### Data ###

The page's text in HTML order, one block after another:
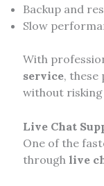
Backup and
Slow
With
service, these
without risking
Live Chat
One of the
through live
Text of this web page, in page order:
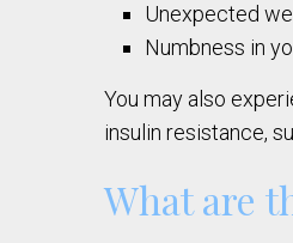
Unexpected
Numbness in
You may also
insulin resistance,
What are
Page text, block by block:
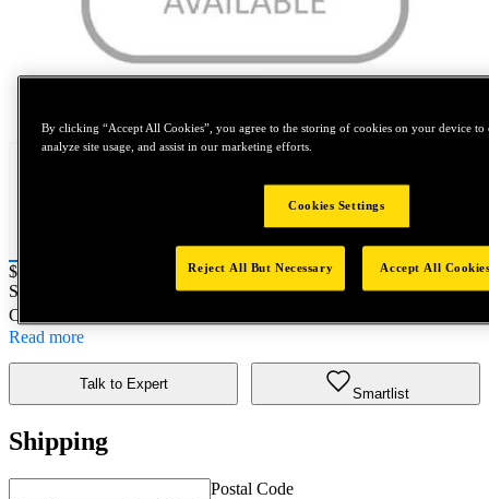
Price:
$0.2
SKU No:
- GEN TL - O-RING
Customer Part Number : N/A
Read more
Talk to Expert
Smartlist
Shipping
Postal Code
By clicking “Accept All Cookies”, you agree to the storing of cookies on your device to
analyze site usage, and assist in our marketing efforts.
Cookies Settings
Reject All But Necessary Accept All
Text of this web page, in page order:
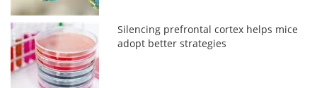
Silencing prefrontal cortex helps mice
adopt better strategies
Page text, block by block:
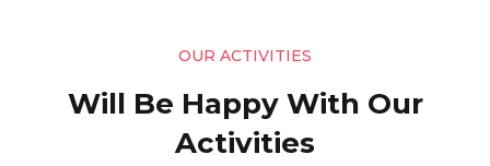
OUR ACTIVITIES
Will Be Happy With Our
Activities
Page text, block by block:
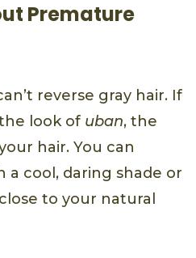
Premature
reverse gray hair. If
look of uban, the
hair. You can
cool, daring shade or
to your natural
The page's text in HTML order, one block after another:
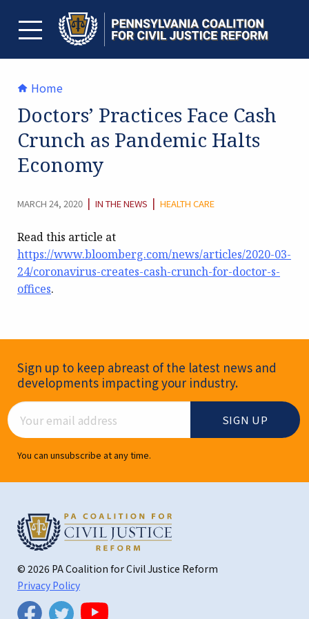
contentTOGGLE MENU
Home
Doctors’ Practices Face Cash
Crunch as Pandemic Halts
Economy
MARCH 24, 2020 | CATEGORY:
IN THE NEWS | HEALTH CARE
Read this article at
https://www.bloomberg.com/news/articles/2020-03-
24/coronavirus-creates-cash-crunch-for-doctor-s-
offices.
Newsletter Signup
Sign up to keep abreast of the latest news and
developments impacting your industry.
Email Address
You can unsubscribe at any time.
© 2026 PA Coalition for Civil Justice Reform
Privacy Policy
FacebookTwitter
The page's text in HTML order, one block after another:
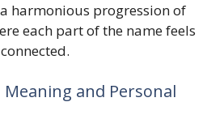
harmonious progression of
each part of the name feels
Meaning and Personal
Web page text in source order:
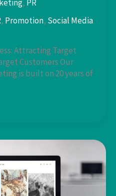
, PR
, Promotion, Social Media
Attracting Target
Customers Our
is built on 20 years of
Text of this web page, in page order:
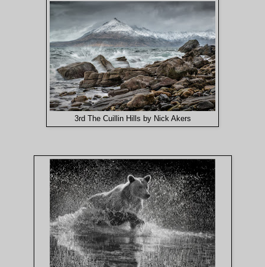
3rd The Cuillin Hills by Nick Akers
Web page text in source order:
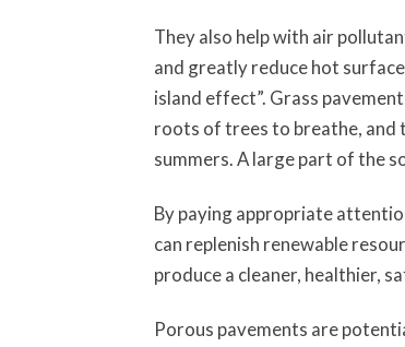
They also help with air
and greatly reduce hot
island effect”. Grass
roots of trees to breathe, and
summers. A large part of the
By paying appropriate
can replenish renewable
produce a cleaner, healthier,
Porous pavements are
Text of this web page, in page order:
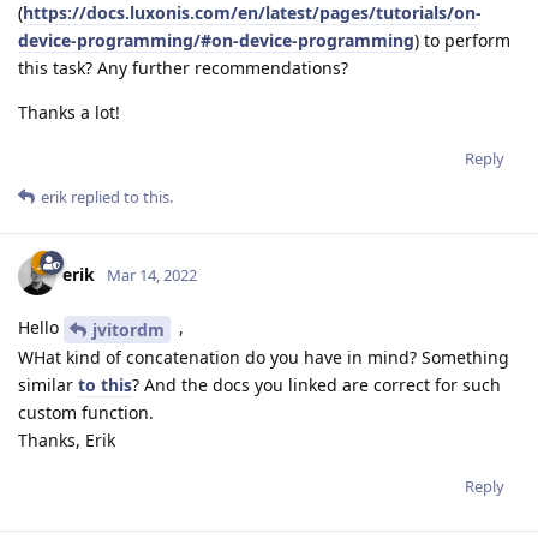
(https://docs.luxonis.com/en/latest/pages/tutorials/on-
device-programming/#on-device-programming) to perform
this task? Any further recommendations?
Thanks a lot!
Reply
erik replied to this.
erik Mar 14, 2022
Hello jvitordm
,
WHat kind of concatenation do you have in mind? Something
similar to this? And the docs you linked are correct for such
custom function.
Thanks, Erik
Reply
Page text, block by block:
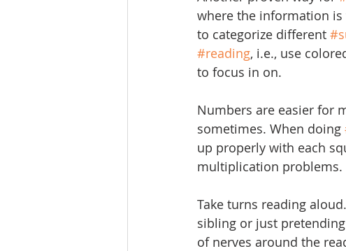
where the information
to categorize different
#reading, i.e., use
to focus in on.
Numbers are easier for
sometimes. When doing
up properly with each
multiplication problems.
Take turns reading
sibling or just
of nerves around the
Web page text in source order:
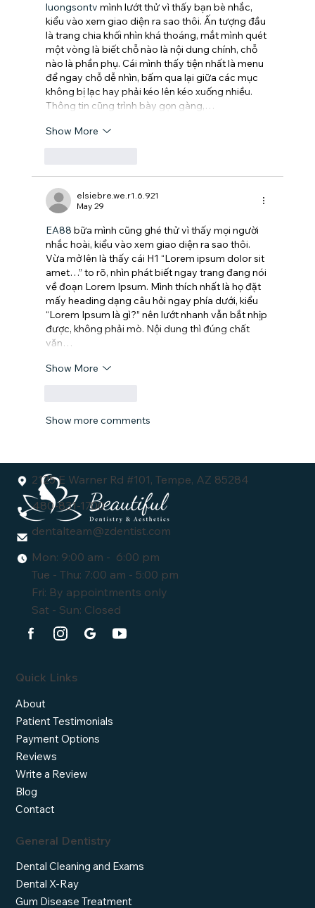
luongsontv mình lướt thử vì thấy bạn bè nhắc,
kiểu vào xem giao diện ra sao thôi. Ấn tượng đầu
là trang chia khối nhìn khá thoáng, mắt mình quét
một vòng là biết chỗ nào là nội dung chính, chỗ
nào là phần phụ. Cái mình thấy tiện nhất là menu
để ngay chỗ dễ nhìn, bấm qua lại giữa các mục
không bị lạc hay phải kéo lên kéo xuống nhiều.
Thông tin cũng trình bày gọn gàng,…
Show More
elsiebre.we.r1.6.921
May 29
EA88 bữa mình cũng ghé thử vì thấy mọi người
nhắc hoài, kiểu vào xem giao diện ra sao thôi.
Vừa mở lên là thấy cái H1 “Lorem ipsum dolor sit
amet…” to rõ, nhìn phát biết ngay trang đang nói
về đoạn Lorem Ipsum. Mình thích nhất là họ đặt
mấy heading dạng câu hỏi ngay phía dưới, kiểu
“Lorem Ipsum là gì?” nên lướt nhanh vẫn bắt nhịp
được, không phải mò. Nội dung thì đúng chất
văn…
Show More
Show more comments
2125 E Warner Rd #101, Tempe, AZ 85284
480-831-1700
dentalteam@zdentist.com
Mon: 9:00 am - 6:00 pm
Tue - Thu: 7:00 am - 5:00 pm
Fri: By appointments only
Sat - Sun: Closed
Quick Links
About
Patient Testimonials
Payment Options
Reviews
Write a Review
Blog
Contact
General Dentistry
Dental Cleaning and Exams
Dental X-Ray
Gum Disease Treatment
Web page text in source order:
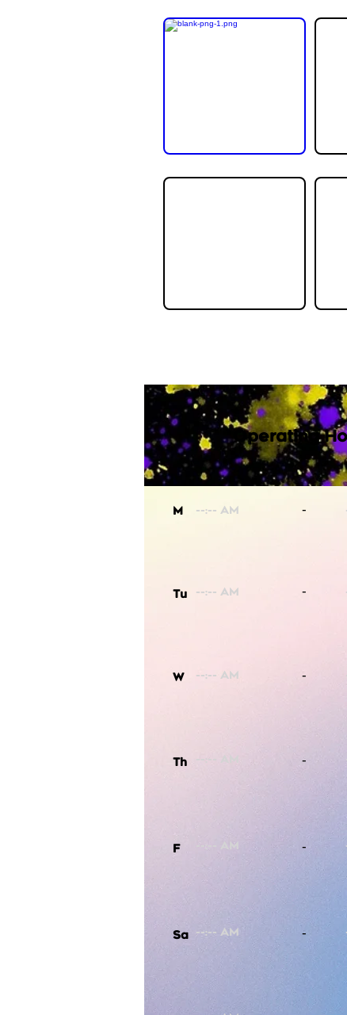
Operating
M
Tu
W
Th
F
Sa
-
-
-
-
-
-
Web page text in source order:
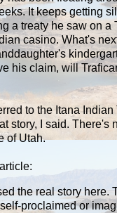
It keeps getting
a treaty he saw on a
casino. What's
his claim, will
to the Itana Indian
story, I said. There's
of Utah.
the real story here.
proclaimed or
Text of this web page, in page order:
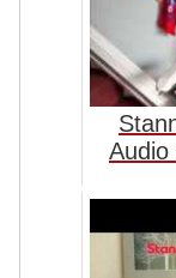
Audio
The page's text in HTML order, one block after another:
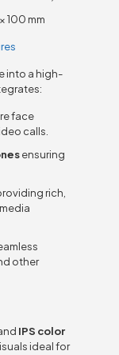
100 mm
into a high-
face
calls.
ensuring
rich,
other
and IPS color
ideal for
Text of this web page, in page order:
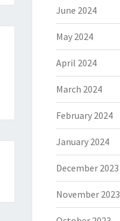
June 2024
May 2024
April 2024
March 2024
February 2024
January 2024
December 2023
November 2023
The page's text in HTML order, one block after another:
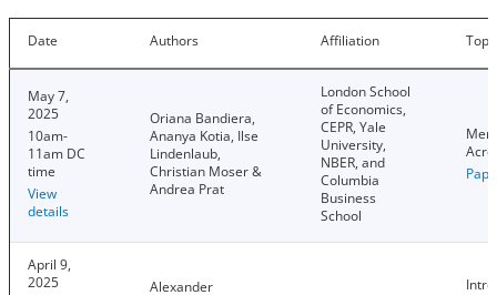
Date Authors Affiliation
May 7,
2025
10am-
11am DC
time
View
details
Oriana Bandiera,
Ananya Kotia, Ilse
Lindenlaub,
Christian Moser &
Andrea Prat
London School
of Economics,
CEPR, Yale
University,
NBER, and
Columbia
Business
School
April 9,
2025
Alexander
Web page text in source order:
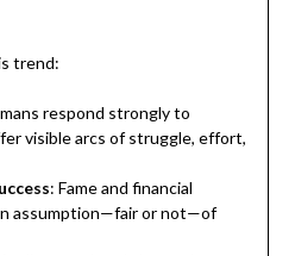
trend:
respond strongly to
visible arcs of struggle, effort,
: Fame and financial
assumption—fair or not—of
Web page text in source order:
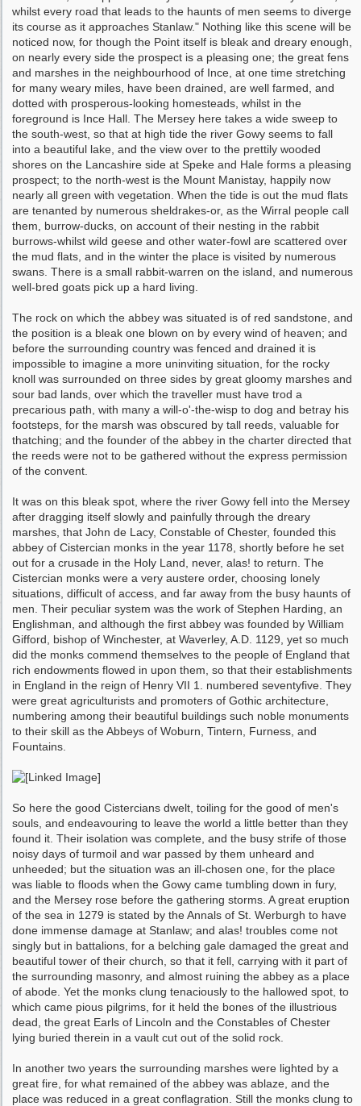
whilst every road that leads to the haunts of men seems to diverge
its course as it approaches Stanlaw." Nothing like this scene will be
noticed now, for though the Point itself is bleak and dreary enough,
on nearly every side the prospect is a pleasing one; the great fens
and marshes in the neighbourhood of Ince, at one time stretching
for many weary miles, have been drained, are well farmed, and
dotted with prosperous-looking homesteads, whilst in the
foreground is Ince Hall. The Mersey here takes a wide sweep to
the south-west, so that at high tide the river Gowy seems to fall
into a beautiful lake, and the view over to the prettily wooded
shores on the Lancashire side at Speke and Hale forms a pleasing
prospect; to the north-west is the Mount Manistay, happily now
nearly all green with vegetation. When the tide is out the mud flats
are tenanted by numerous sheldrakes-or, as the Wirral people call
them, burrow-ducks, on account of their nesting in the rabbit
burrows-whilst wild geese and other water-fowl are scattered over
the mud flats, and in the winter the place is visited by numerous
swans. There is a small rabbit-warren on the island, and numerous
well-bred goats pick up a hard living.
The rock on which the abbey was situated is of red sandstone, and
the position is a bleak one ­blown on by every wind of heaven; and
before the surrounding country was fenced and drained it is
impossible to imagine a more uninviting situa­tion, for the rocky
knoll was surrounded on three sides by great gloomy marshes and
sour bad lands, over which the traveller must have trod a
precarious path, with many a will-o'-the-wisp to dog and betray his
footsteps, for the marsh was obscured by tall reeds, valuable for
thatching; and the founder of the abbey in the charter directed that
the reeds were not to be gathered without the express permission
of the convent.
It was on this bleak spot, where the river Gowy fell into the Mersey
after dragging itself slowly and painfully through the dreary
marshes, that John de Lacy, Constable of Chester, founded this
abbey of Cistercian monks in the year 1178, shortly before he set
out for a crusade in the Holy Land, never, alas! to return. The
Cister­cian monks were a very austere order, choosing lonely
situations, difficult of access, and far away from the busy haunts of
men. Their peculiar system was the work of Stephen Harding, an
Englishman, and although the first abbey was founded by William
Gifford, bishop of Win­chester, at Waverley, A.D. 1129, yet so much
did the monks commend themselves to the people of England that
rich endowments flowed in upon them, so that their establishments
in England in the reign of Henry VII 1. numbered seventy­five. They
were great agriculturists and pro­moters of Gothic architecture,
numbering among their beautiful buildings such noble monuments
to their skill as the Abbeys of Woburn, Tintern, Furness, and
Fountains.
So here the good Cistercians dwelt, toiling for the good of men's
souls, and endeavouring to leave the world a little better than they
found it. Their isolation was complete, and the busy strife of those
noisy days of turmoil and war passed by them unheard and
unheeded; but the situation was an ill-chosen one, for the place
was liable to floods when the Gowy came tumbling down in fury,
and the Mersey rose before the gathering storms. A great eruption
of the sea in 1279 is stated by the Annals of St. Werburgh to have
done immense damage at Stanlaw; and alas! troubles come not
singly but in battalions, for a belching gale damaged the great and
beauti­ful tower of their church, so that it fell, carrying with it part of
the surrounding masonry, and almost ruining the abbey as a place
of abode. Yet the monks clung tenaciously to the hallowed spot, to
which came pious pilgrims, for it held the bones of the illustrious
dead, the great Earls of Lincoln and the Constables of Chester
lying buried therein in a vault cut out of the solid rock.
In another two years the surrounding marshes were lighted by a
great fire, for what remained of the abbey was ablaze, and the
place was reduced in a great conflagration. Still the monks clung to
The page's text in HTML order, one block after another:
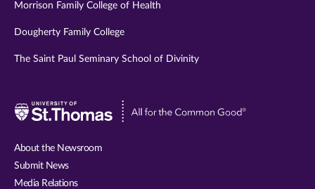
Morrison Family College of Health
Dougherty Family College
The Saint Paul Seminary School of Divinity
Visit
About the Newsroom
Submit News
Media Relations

###

** What needs to be done **
I'd like the lines above repeated exactly, from the one that contains "OUR ACTIVITIES" through the one that contains "để ngay chỗ dễ nhìn, bấm qua lại giữa các mục", with no pictures.

** Result for this exercise **
OUR ACTIVITIES
Will Be Happy With Our
Activities
Page text, block by block:
Premature
reverse gray hair. If
look of uban, the
hair. You can
cool, daring shade or
to your natural
The page's text in HTML order, one block after another:
contentTOGGLE MENU
Home
Doctors’ Practices Face Cash
Crunch as Pandemic Halts
Economy
MARCH 24, 2020 | CATEGORY:
IN THE NEWS | HEALTH CARE
Read this article at
https://www.bloomberg.com/news/articles/2020-03-
24/coronavirus-creates-cash-crunch-for-doctor-s-
offices.
Newsletter Signup
Sign up to keep abreast of the latest news and
developments impacting your industry.
Email Address
You can unsubscribe at any time.
© 2026 PA Coalition for Civil Justice Reform
Privacy Policy
FacebookTwitter
The page's text in HTML order, one block after another:
harmonious progression of
each part of the name feels
Meaning and Personal
Web page text in source order:
, PR
, Promotion, Social Media
Attracting Target
Customers Our
is built on 20 years of
Text of this web page, in page order:
3rd The Cuillin Hills by Nick Akers
Web page text in source order:
They also help with air
and greatly reduce hot
island effect”. Grass
roots of trees to breathe, and
summers. A large part of the
By paying appropriate
can replenish renewable
produce a cleaner, healthier,
Porous pavements are
Text of this web page, in page order:
(https://docs.luxonis.com/en/latest/pages/tutorials/on-
device-programming/#on-device-programming) to perform
this task? Any further recommendations?
Thanks a lot!
Reply
erik replied to this.
erik Mar 14, 2022
Hello jvitordm
,
WHat kind of concatenation do you have in mind? Something
similar to this? And the docs you linked are correct for such
custom function.
Thanks, Erik
Reply
Page text, block by block:
where the information
to categorize different
#reading, i.e., use
to focus in on.
Numbers are easier for
sometimes. When doing
up properly with each
multiplication problems.
Take turns reading
sibling or just
of nerves around the
Web page text in source order:
luongsontv mình lướt thử vì thấy bạn bè nhắc,
kiểu vào xem giao diện ra sao thôi. Ấn tượng đầu
là trang chia khối nhìn khá thoáng, mắt mình quét
một vòng là biết chỗ nào là nội dung chính, chỗ
nào là phần phụ. Cái mình thấy tiện nhất là menu
để ngay chỗ dễ nhìn, bấm qua lại giữa các mục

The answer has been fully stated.